# ASSIGNED TASK
Copy out the final stretch of the listing: the line that contains "François Durand-Dastès et" and all lines after it, exactly as they appear.

+++ RECORDS FOR THIS TASK +++

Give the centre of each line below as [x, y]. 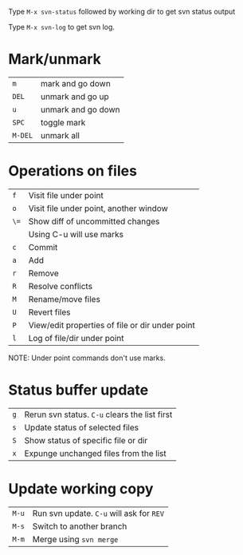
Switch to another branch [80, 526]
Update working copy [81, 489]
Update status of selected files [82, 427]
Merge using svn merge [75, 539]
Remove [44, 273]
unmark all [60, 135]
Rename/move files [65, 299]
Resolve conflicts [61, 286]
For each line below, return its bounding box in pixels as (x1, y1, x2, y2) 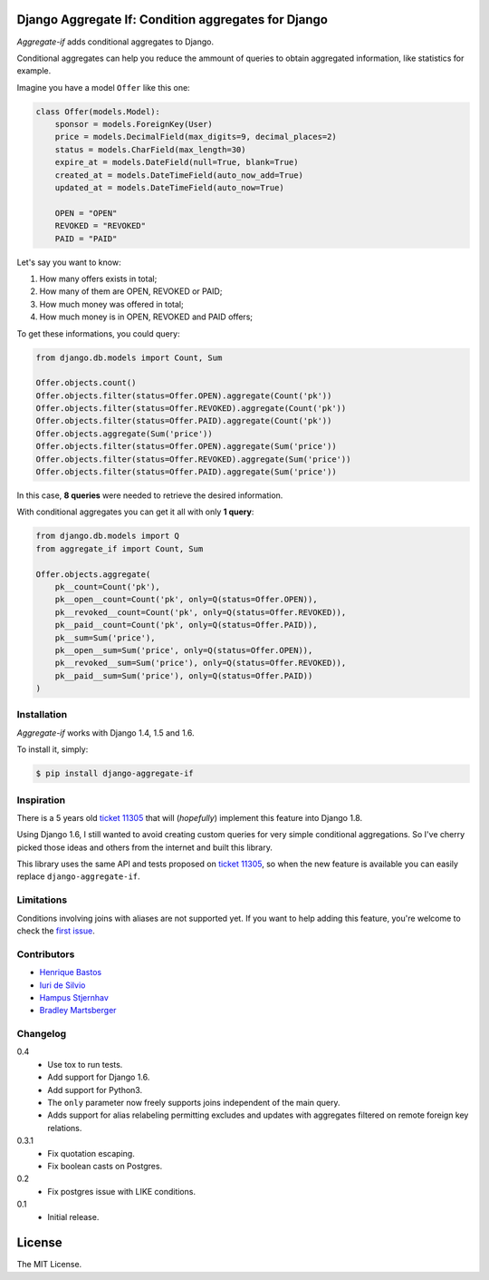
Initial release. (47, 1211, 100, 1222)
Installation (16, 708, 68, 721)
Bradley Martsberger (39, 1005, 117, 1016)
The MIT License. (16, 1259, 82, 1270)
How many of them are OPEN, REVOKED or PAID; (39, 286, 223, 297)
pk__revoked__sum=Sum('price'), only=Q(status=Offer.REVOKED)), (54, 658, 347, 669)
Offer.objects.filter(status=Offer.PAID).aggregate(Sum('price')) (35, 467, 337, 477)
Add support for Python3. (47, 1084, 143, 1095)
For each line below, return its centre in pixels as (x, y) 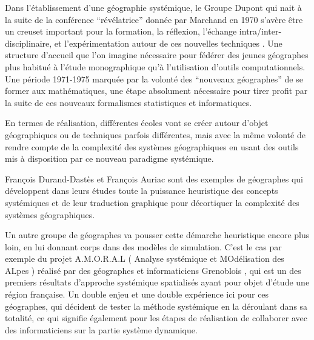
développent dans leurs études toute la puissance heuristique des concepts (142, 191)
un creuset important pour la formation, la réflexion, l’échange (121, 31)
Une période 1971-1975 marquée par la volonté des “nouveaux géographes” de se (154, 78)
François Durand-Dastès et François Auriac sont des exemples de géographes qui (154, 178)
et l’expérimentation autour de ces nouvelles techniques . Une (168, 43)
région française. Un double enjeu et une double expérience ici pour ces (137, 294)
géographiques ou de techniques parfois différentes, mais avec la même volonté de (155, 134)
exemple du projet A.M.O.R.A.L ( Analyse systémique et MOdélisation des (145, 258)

+++

# WORKED SOLUTION
François Durand-Dastès et François Auriac sont des exemples de géographes qui (154, 178)
et l’expérimentation autour de ces nouvelles techniques . Une (168, 43)
région française. Un double enjeu et une double expérience ici pour ces (137, 294)
géographiques ou de techniques parfois différentes, mais avec la même volonté de (155, 134)
exemple du projet A.M.O.R.A.L ( Analyse systémique et MOdélisation des (145, 258)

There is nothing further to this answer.